His parents found a school that offered Chinese. Typically, however, most of his classmates chose to learn Italian.
While Kane found Chinese 'more fun' to learn, his mother, Ms Melinda Smith, had other reasons for supporting his choice. 'If he can master the language, he can master the culture,' she said.
'For travel or work, he will have a level of cultural understanding that he would not get otherwise.'
Yet, in Australian schools, students such as Kane are a rarity.
To the growing dismay of the country's business and political leaders, rates of study of second languages such as Chinese, Indonesian and Korean are among the lowest in the developed world. The slump has continued for decades, despite Australia's increasing trade and cultural ties with its Asian neighbours.
Almost 95 per cent of the 87,000 or so Australian high school students who learn Chinese drop it before their final year. Of the remaining 5 per cent, the majority are from a Mandarin-speaking background. The slump extends to universities, where the number of languages offered dropped from 66 in 1997 to just 29 in 2007.
The finding from a 2007 report, titled Languages In Crisis, by the country's top eight universities, noted that nearly 40 per cent of students completed a language for their final-year exams in the 1970s. But after language study was dropped as a prerequisite for university entrance, the figure fell to 13 per cent.
The decline in Asian language skills has alarmed the leaders of some of Australia's biggest companies, which have formed a group, the Business Alliance for Asia Literacy, to promote the study of Asian languages and culture. Members include the Commonwealth Bank, IBM Australia, Singapore Airlines, Qantas and 11 international business councils, including the Australia-Singapore Chamber of Commerce and Industry.
The alliance was launched this month by the head of the Australian Industry Group, Ms Heather Ridout, who said the global financial crisis had made it even more pressing for schools and education departments to promote Asian studies.
'Understanding Asia, knowing the languages, cultures and traditions, and teaching our children about our near neighbours, is clearly essential for our future prosperity,' she added.

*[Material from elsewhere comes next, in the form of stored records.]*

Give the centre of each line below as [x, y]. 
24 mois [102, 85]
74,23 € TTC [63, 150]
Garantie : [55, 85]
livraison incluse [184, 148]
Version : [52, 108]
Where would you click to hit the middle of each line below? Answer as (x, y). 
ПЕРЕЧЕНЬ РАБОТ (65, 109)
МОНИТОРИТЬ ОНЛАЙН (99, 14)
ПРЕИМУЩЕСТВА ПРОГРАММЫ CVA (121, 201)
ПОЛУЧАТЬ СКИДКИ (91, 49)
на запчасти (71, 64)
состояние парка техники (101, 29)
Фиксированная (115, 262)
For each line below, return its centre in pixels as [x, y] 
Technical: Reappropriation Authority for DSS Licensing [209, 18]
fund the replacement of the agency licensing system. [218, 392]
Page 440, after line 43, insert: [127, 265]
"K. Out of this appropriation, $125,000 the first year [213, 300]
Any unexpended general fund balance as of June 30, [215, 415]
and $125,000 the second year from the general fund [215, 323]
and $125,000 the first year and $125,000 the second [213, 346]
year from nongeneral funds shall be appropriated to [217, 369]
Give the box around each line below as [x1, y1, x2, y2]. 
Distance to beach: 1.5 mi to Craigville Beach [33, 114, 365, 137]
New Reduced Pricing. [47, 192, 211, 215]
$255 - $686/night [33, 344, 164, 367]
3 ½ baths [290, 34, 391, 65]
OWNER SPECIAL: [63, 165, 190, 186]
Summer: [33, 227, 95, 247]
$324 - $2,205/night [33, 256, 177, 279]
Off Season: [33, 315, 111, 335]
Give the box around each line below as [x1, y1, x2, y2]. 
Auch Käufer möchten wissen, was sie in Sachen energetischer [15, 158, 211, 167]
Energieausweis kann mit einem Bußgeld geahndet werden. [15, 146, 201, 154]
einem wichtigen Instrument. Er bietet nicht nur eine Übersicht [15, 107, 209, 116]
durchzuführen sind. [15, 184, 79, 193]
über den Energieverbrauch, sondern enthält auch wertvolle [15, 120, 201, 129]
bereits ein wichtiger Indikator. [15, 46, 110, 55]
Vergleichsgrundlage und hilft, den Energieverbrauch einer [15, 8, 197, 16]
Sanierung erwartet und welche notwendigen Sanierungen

'Once we come out of this economic downturn, Australia will be looking to Asia as a core driver of our own recovery. Now is the time to be preparing.'
Ms Kathy Kirby, executive director of the Asia Education Foundation, a government-funded organisation that promotes Asian studies, said one of the main reasons for the low demand for Chinese is that it takes an English speaker almost four times as long to learn it, compared to the time taken to learn a European language.
The United States Foreign Service Institute has estimated that an English speaker needs about 2,200 hours to develop proficiency in Chinese, compared with 600 hours for French.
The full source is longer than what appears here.